So we wrote our own library on top of that called FastAI, which just makes a lot of things much easier. And so FastAI is now super popular in its own right. It's available on every major cloud platform. Lots and lots of research is coming out of it. Lots of Fortune 500 companies are using it.

And it's kind of really cool. We often get messages like this from people saying, "Oh, I just started using FastAI. I used to use TensorFlow and the first thing I tried, everything's so much better. How could it be this much better? I thought deep learning was deep learning." And then somebody else replied, founder of this company, saying, "Yep, that's what we found.

We used to use TensorFlow. We spent months tweaking it. FastAI used it and immediately got better results." So I mean, the main thing we teach is the concepts, the understanding of what we're doing. So in a sense, having great software doesn't matter as much. But it sure is nice that when you do something correctly, it would be nice to get a world-class result rather than have to spend months fiddling around with things.

So for example, with the previous version of FastAI, when we compared it to Keras, which is the main equivalent kind of API on top of TensorFlow, comparing it to the code that Keras makes available for a particular problem, we found our error was about half of the Keras error.

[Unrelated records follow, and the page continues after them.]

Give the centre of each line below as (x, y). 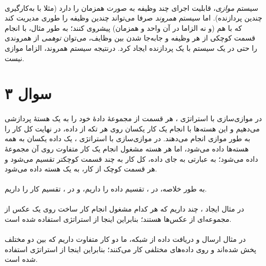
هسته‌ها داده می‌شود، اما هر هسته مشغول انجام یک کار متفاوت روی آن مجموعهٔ (127, 148)
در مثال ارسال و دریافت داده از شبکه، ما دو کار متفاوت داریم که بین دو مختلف (125, 239)
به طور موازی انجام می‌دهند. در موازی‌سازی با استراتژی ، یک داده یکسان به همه (128, 138)
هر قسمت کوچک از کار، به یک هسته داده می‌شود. (81, 169)
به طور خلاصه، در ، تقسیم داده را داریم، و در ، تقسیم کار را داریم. (106, 189)
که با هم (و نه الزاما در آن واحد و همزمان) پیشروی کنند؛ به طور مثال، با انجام (123, 27)
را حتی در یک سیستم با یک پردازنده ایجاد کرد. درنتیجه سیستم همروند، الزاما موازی (131, 47)
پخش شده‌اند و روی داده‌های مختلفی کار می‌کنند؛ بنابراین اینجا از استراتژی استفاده (130, 249)
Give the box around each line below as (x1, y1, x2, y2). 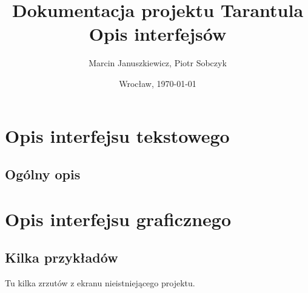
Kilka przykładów (5, 248, 118, 267)
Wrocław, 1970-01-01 (119, 77, 196, 89)
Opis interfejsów (89, 21, 227, 46)
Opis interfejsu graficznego (5, 206, 232, 231)
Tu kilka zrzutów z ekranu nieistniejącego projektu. (5, 277, 195, 289)
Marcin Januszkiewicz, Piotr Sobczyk (89, 57, 227, 69)
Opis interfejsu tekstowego (5, 123, 230, 148)
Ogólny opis (5, 165, 81, 184)
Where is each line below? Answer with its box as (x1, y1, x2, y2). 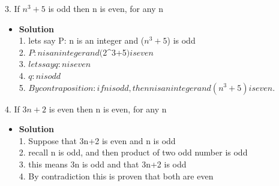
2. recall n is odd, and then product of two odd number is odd (19, 146, 248, 158)
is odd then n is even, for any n (48, 2, 163, 14)
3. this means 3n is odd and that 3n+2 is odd (19, 157, 187, 170)
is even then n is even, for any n (49, 102, 167, 115)
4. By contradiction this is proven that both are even (19, 169, 214, 182)
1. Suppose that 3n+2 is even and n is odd (19, 134, 176, 147)
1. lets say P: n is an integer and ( (19, 34, 145, 47)
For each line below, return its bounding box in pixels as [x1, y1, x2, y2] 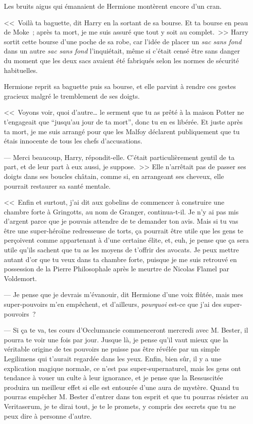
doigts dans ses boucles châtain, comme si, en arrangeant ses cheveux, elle [4, 171, 224, 181]
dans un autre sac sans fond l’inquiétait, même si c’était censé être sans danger [4, 46, 240, 56]
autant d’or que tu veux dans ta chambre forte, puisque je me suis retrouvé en [4, 254, 237, 264]
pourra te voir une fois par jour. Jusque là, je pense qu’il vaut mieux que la [4, 334, 229, 344]
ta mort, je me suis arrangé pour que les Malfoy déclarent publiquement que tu [4, 126, 240, 136]
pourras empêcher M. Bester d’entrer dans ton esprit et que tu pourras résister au [4, 391, 249, 402]
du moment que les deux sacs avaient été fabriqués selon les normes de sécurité [4, 55, 239, 65]
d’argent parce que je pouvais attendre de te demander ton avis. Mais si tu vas [4, 216, 238, 226]
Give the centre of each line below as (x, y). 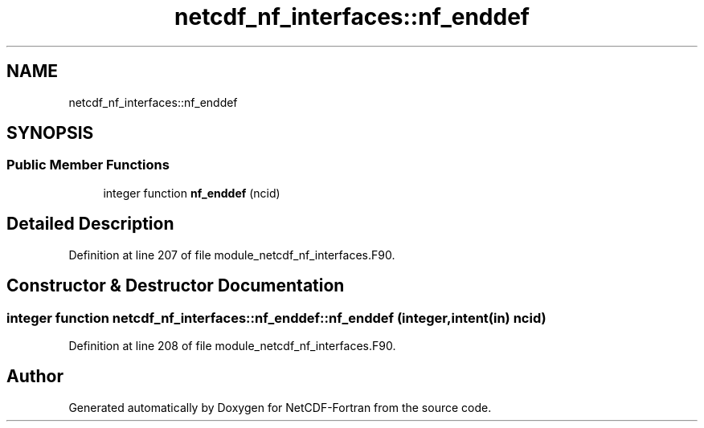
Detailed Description (90, 224)
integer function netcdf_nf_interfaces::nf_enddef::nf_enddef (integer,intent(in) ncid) (276, 318)
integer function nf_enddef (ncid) (192, 193)
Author (35, 377)
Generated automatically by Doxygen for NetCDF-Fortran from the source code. (280, 407)
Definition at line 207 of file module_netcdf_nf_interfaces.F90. (232, 255)
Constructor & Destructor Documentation (176, 286)
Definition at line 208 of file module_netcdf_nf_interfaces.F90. (232, 345)
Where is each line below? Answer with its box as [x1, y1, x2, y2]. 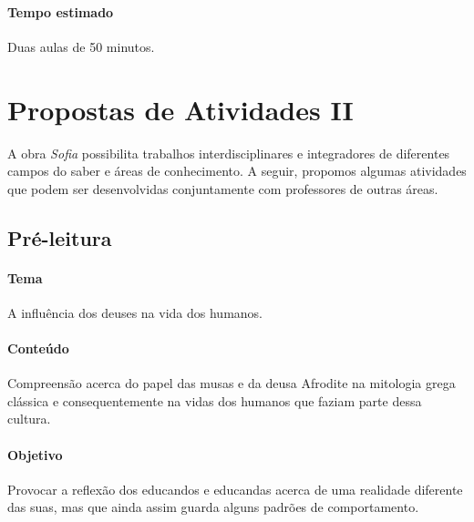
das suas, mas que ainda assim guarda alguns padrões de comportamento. [7, 497, 419, 517]
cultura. [7, 409, 51, 428]
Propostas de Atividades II [7, 90, 354, 128]
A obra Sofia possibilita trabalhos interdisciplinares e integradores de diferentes [7, 143, 450, 162]
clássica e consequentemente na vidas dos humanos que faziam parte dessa [7, 391, 422, 410]
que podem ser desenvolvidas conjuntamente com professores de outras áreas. [7, 179, 438, 198]
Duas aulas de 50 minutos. [7, 36, 155, 56]
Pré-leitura [7, 223, 112, 251]
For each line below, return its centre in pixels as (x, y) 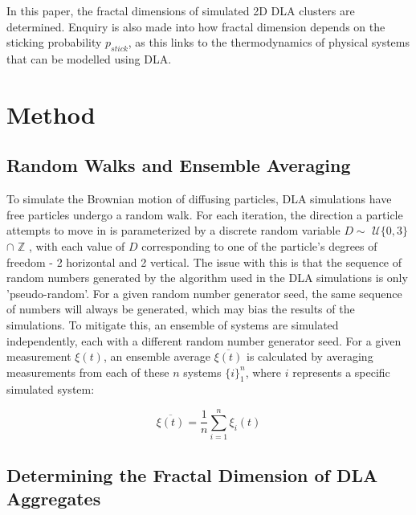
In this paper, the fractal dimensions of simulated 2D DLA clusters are (181, 10)
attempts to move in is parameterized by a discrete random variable (173, 230)
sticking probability (54, 42)
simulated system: (51, 389)
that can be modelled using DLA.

Our speed was about twice the Keras speed. The amount of lines of code was about one-sixth of the Keras lines of code. Lines of code is important. It's really important because these extra 26 lines of code is like 26 lines of things you have to tweak and change and choose, which is cognitive overhead that you have to deal with.

And if it doesn't work, which one of those extra lines was the problem? Where did you make the mistake? So when we used to use Keras, we used to teach it in the course, this would happen all the time. I would keep finding that things didn't work as well as I hoped they would, and there would be days of figuring out why, and there would be one of those lines of boilerplate where something was true rather than false.

So our view is that you shouldn't have to type more lines of code than necessary, but at the same token, everything should be infinitely customizable. So to get to that point, this course will be the first-ever course to show how to use FastAI version 2, which is officially coming out in July, so we'll be using the pre-release version of it.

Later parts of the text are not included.